**Task goal:** Could you filter the material and copy every line where the word "elements" occurs?

**Records shown:**
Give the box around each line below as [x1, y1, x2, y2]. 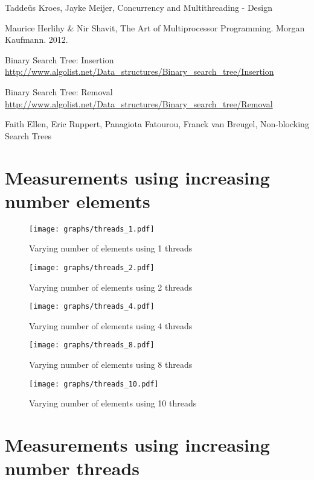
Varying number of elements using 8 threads [29, 358, 193, 371]
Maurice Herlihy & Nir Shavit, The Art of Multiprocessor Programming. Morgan [5, 21, 305, 34]
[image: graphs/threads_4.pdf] [29, 302, 155, 311]
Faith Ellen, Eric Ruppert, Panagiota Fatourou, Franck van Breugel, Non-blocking [5, 118, 309, 130]
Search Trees [5, 129, 52, 142]
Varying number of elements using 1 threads [29, 242, 193, 254]
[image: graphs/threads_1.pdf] [29, 224, 155, 233]
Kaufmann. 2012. [5, 33, 68, 46]
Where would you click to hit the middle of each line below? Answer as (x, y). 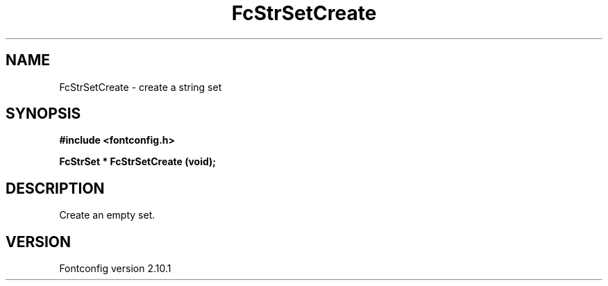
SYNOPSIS (43, 114)
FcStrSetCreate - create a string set (141, 87)
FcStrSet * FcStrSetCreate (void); (138, 162)
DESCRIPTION (55, 188)
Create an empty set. (107, 215)
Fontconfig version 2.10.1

**Result of this task:**
Varying number of elements using 8 threads [29, 358, 193, 371]
Varying number of elements using 1 threads [29, 242, 193, 254]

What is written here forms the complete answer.